* What you are asked to do
Which lines in the data below contain the string "make"? Show each one.

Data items

= Beginning of Section =

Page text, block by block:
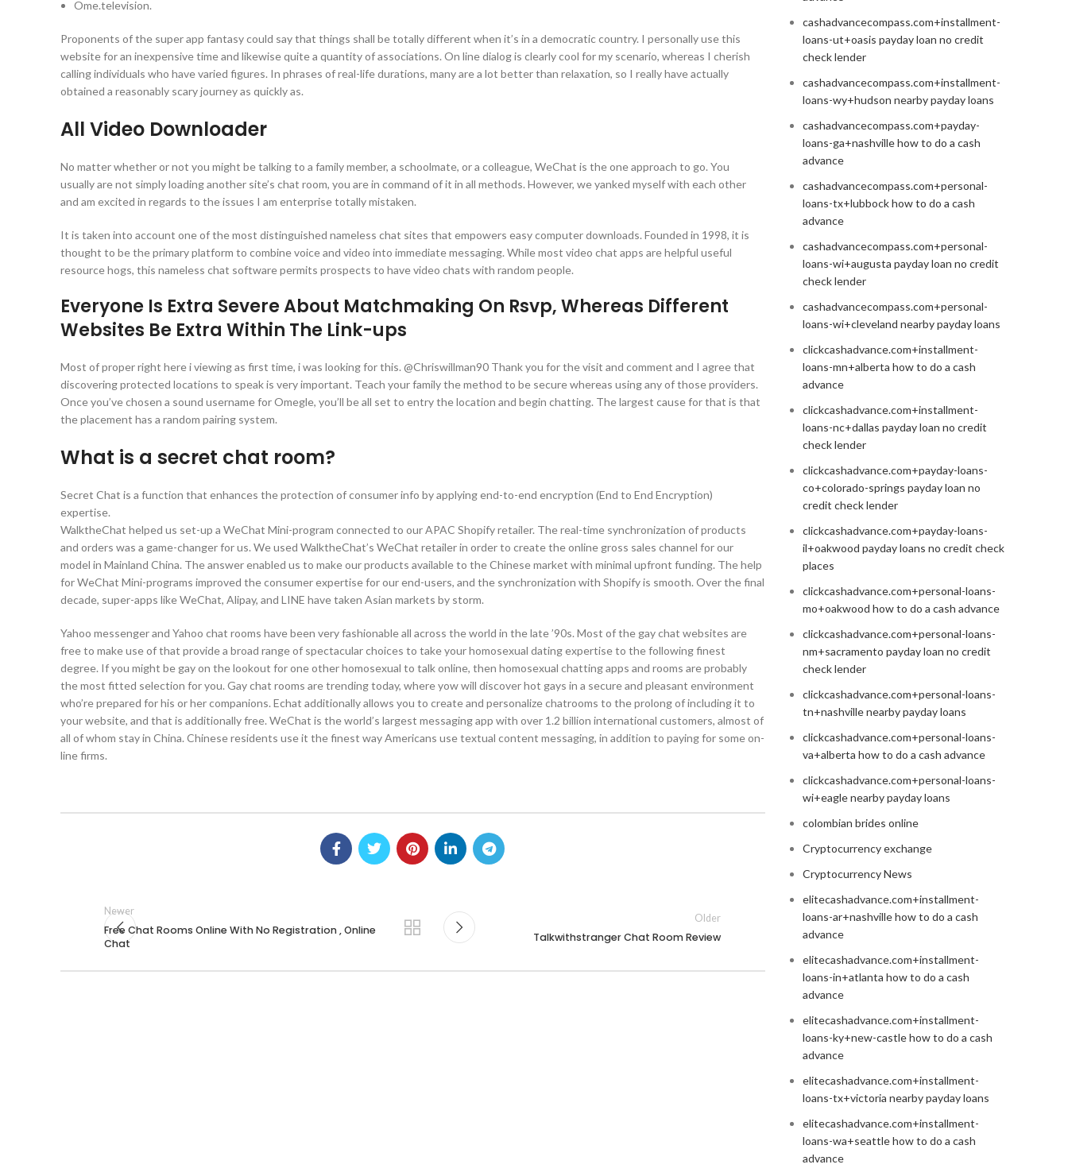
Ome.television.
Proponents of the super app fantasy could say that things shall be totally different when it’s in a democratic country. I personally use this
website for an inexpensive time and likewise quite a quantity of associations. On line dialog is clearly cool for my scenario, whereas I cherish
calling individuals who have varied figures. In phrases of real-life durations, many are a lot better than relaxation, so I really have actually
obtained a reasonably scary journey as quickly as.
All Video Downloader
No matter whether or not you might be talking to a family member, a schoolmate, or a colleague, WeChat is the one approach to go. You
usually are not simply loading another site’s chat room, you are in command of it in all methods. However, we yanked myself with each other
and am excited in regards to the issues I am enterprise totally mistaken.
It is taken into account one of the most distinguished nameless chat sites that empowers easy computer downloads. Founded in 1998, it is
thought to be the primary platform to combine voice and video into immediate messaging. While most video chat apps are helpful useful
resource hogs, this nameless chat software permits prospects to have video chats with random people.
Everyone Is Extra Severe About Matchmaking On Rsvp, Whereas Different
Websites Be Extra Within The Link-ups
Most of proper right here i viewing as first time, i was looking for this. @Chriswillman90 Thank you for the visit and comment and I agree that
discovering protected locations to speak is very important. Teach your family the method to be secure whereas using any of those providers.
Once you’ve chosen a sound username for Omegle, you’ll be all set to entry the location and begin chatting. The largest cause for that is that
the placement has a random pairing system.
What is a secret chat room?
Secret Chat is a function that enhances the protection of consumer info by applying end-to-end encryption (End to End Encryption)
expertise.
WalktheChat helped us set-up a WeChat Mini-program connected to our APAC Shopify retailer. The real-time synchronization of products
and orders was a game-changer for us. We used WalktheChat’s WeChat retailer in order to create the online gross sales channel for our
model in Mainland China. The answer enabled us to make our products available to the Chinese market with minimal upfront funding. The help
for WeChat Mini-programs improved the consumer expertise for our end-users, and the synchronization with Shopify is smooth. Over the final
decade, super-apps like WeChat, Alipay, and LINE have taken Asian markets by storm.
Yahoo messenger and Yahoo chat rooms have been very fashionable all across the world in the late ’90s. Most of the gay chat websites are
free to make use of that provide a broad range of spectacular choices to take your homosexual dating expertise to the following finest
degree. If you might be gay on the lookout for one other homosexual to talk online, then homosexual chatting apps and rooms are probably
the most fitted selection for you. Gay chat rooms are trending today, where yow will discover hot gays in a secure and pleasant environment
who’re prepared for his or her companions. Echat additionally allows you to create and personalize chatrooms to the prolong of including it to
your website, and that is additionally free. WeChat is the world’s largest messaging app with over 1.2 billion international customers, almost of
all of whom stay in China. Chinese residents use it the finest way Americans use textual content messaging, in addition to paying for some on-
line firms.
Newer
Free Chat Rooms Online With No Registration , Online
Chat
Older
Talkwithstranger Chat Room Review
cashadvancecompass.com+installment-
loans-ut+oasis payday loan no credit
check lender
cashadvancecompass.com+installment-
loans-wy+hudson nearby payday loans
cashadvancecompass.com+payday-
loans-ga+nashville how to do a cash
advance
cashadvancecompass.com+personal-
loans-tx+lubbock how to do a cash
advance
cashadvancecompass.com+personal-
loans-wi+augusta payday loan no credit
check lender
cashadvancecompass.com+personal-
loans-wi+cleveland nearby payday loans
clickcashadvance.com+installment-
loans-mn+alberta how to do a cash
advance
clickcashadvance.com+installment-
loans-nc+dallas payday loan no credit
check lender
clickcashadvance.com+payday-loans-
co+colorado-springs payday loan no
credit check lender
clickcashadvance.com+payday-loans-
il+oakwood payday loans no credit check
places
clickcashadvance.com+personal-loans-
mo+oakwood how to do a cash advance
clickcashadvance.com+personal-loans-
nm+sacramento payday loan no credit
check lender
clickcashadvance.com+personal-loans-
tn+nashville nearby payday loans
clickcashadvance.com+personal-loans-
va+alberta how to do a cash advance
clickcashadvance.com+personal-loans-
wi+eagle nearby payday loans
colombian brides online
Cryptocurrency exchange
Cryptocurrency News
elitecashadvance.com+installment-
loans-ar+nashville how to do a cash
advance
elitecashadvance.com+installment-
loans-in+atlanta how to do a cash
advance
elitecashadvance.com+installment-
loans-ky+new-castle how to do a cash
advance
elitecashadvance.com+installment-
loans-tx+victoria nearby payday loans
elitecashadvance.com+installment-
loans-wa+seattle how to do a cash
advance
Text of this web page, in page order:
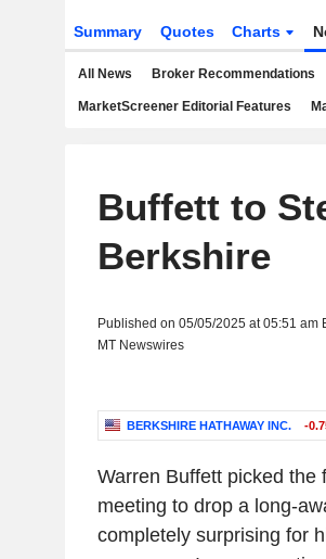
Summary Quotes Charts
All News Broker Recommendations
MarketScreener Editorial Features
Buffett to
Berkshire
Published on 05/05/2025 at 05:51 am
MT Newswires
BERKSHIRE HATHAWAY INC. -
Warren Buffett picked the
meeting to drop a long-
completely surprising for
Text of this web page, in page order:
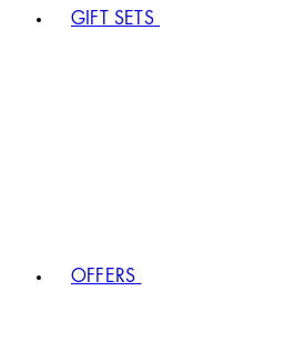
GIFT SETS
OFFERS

= End of Section =

* Worked solution
model in Mainland China. The answer enabled us to make our products available to the Chinese market with minimal upfront funding. The help
free to make use of that provide a broad range of spectacular choices to take your homosexual dating expertise to the following finest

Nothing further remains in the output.